I love to cook these dishes and last summer while I was in Palermo did so for Italian friends, serving it with shigni, a spicy hot sauce, and bananas.
It was a strange pairing for Italians, though my friends tucked in with gusto – with only the odd raised eyebrow.
And Somalis have also left their own imprint in Italy – not just through the Marincola siblings – but in the literature, film and sports.
Cristina Ali Farah is a well-known novelist, Amin Nour is an actor and director, Zahra Bani represented Italy as a javelin thrower and Omar Degan is a respected architect.
And today Somalis constitute both some of Italy’s oldest and newest migrants.
In spring 2015 I spent a warm afternoon meandering throughout the backstreets near Rome’s Termini station meeting Somalis who had been in Italy for decades and Somalis who had arrived on dinghies from Libya.
Those new to Italy called the older community “mezze-lira” – meaning “half lira” to denote their dual Somali-Italian identities.

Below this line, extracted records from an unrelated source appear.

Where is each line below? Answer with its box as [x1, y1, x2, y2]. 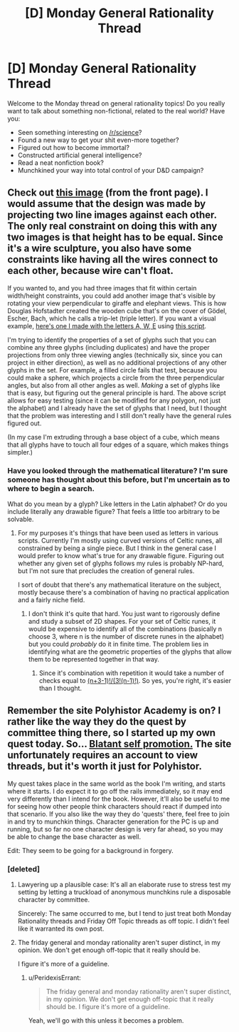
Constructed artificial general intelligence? [17, 151, 142, 159]
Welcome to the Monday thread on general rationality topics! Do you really [7, 98, 225, 108]
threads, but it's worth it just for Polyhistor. [7, 760, 203, 772]
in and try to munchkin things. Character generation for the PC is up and [7, 817, 219, 826]
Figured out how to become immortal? [17, 143, 130, 151]
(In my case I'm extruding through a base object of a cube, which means [7, 432, 221, 441]
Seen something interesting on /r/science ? [17, 128, 142, 136]
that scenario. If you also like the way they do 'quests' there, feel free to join [7, 809, 230, 818]
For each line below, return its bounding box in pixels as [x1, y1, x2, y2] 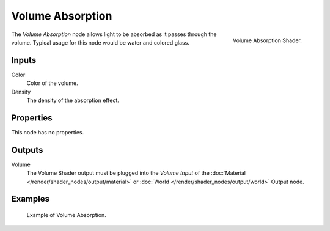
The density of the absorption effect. [26, 97, 119, 104]
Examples [11, 194, 50, 204]
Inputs [11, 55, 37, 65]
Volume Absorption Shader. [232, 37, 302, 44]
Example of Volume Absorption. [26, 211, 106, 219]
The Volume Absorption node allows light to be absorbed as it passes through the [11, 31, 217, 38]
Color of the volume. [26, 79, 79, 87]
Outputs [11, 144, 43, 155]
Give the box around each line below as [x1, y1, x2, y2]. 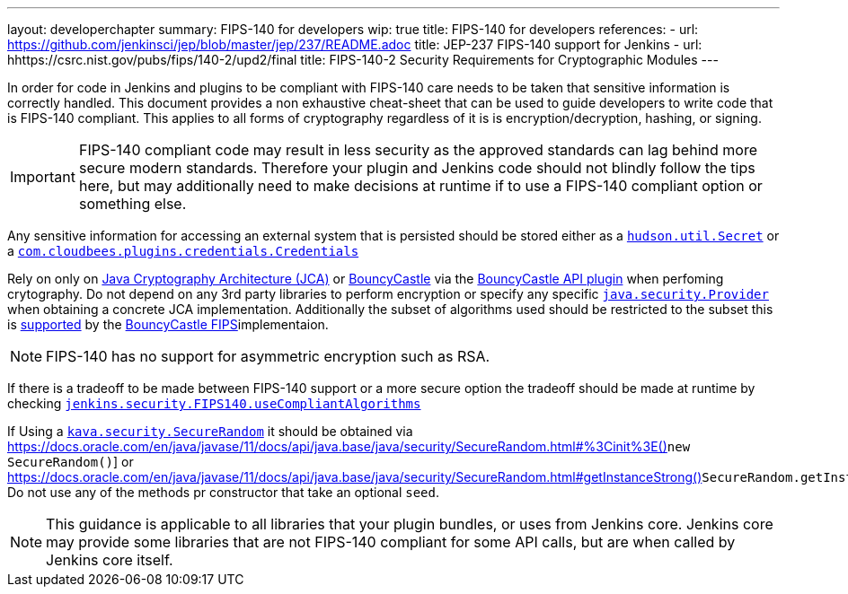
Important [10, 168, 75, 186]
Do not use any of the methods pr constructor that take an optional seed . [7, 485, 440, 500]
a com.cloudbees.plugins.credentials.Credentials [7, 243, 359, 258]
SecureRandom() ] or [7, 454, 134, 469]
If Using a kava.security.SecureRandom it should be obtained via [7, 424, 413, 439]
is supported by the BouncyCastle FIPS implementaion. [7, 317, 329, 332]
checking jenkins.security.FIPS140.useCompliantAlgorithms [7, 396, 421, 411]
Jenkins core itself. [46, 551, 173, 569]
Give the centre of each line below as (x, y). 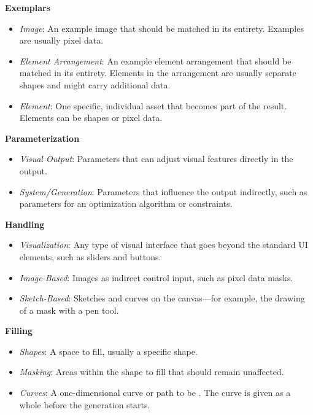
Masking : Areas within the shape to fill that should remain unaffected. (152, 372)
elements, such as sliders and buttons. (90, 256)
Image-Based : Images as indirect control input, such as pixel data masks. (156, 277)
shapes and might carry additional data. (95, 84)
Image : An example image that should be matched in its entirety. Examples (161, 28)
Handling (25, 224)
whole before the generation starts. (85, 404)
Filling (19, 331)
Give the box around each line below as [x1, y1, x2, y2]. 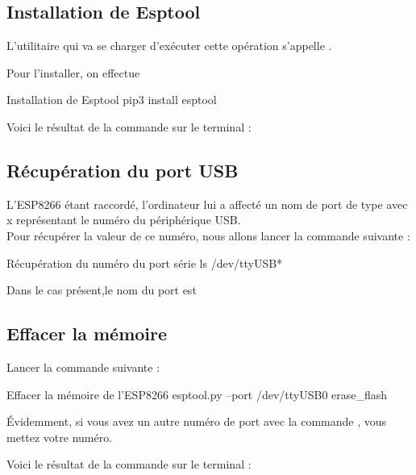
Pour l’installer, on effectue [6, 64, 140, 81]
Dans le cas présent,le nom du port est [6, 281, 197, 298]
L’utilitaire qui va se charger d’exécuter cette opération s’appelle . [6, 37, 332, 54]
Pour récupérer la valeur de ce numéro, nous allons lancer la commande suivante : [6, 227, 410, 244]
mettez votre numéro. [6, 428, 113, 445]
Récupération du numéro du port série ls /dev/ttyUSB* [6, 254, 283, 271]
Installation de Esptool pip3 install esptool [6, 91, 217, 108]
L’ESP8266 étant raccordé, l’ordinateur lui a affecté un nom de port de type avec [6, 195, 408, 212]
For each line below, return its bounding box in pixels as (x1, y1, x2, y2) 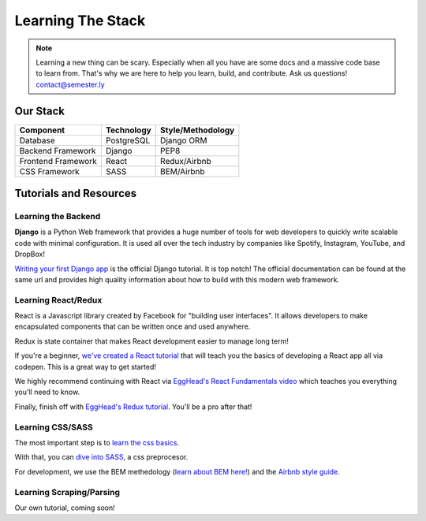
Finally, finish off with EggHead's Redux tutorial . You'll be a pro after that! (14, 402, 252, 411)
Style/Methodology (160, 125, 235, 136)
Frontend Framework (19, 155, 98, 166)
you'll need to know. (14, 387, 80, 397)
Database (19, 135, 55, 146)
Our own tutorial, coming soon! (14, 503, 116, 512)
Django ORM (160, 135, 207, 146)
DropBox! (14, 249, 46, 259)

In turn they are called “Titanics” by established Somalis, a reference to the hard times most migrants have faced in making the perilous journey across the Mediterranean to reach Europe, and the lives they will face in Italy with the political rise of anti-migration parties.
The naming of a station after Marincola is an important move for all of them – and a timely reminder for all Italians of the long ties between Italy and Somalia.